● DESCRIPTION OF THE TASK: Once you find the line with "<p><strong>ILLUMINATED FRONT EMBLEM DARK" in the entries below, return exactly every line from it through the line with "Battery charge warning".

● RECORDED INFORMATION:
-- -- --
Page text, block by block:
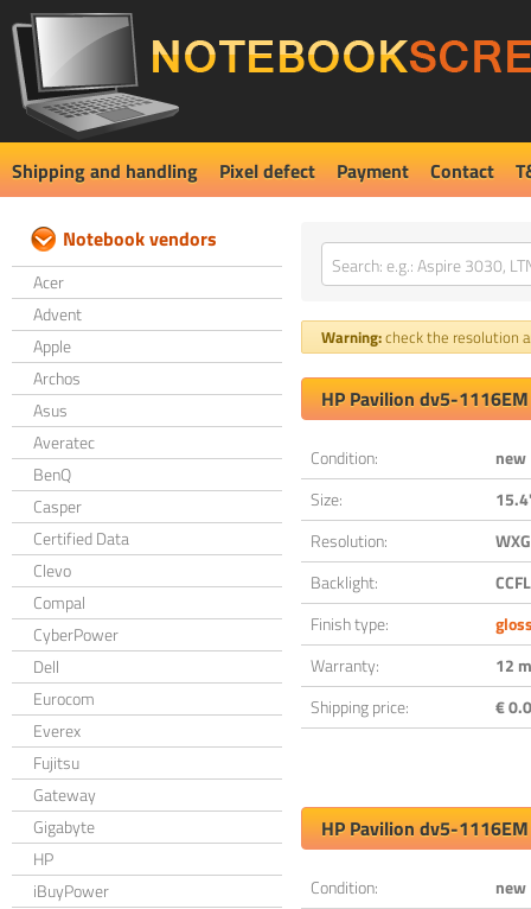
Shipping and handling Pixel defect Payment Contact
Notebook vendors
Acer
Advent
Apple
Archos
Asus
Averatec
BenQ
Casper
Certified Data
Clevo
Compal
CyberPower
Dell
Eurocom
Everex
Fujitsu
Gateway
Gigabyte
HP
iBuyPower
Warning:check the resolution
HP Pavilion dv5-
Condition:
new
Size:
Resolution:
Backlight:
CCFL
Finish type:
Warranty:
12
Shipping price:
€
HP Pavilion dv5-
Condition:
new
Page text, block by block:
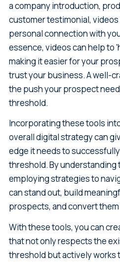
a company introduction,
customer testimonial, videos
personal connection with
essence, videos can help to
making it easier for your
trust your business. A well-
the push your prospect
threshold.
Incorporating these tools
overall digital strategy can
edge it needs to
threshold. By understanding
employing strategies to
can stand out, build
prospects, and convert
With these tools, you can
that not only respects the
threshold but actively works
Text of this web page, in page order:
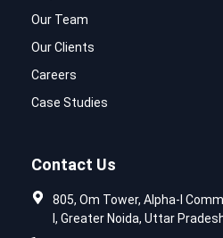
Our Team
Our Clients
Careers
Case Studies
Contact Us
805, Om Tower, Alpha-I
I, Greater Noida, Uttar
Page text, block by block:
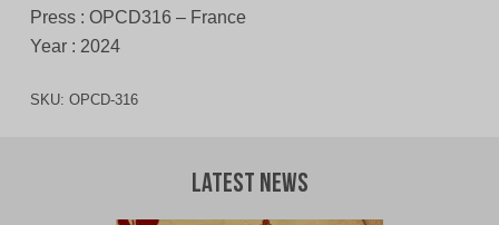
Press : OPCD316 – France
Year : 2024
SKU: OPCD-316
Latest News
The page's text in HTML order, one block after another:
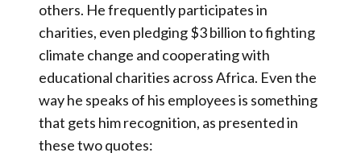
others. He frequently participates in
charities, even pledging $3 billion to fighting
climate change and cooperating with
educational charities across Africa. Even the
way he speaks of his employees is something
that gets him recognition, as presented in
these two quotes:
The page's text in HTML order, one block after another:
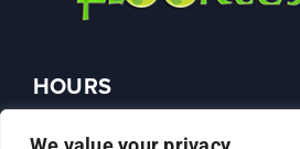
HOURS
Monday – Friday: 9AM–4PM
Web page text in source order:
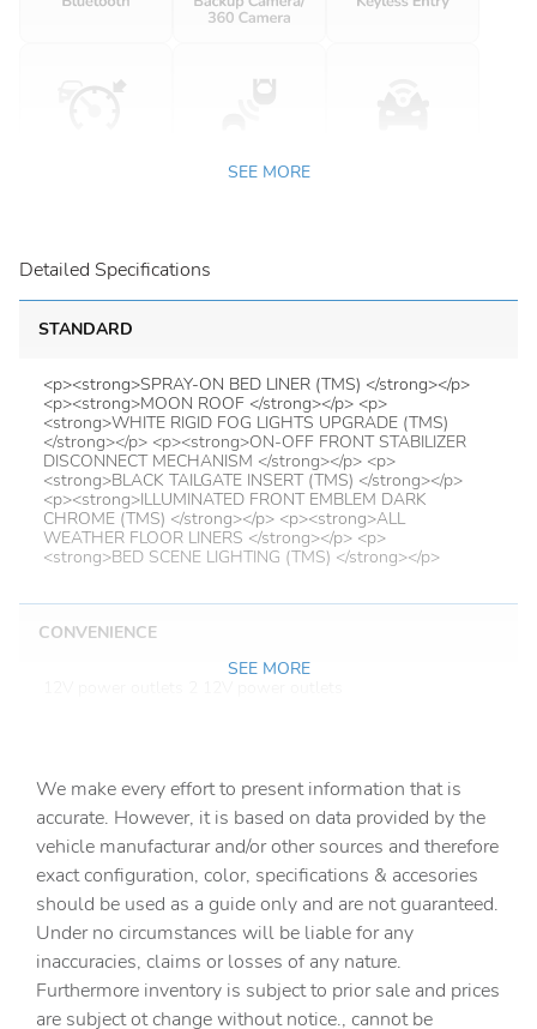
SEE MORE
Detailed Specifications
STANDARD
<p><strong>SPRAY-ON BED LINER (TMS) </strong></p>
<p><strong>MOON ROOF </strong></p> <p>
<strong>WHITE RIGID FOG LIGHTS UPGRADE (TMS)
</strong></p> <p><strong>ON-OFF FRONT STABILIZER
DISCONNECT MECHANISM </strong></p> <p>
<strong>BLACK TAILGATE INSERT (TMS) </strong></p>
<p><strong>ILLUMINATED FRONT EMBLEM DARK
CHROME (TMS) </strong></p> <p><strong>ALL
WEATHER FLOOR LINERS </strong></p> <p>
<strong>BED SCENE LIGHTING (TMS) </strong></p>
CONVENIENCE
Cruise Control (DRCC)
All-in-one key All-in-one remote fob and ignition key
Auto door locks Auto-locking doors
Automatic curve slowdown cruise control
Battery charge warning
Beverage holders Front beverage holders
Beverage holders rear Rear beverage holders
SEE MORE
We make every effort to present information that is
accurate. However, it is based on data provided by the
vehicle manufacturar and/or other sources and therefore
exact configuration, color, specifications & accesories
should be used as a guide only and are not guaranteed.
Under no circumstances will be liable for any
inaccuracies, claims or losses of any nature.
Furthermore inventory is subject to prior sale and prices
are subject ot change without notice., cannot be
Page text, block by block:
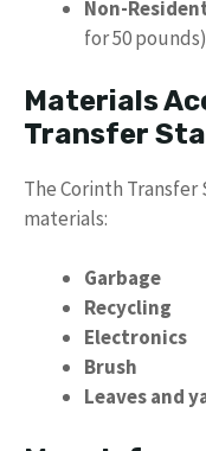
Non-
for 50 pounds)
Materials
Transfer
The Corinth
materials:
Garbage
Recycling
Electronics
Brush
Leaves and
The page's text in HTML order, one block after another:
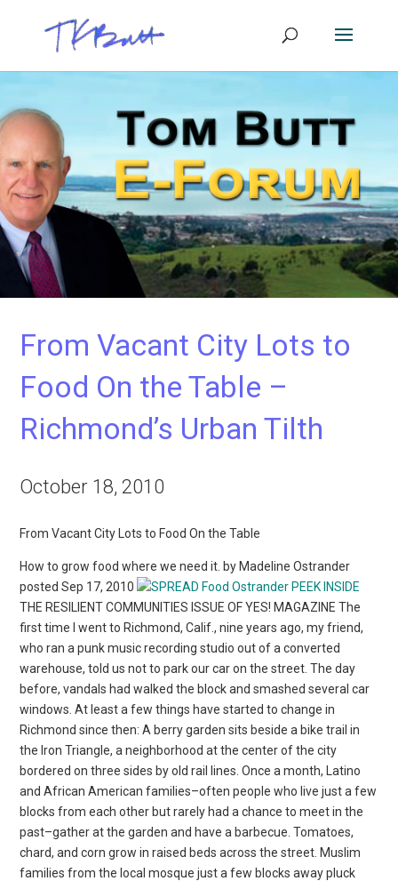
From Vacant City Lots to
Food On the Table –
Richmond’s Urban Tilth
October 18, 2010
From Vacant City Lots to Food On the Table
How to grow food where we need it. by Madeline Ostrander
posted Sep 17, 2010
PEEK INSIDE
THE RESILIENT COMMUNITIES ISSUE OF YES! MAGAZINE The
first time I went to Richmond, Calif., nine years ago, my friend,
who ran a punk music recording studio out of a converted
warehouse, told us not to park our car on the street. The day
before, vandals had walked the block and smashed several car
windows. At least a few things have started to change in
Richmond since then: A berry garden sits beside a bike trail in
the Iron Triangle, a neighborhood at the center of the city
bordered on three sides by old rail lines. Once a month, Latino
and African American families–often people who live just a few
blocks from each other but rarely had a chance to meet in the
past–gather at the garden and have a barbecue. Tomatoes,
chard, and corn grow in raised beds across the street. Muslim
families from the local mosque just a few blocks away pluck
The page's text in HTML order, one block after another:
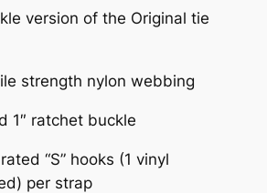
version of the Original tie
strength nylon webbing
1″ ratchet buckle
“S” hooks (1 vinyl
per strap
-- -- --
● RESULT FOR THIS EXERCISE:
<p><strong>ILLUMINATED FRONT EMBLEM DARK
CHROME (TMS) </strong></p> <p><strong>ALL
WEATHER FLOOR LINERS </strong></p> <p>
<strong>BED SCENE LIGHTING (TMS) </strong></p>
CONVENIENCE
Cruise Control (DRCC)
All-in-one key All-in-one remote fob and ignition key
Auto door locks Auto-locking doors
Automatic curve slowdown cruise control
Battery charge warning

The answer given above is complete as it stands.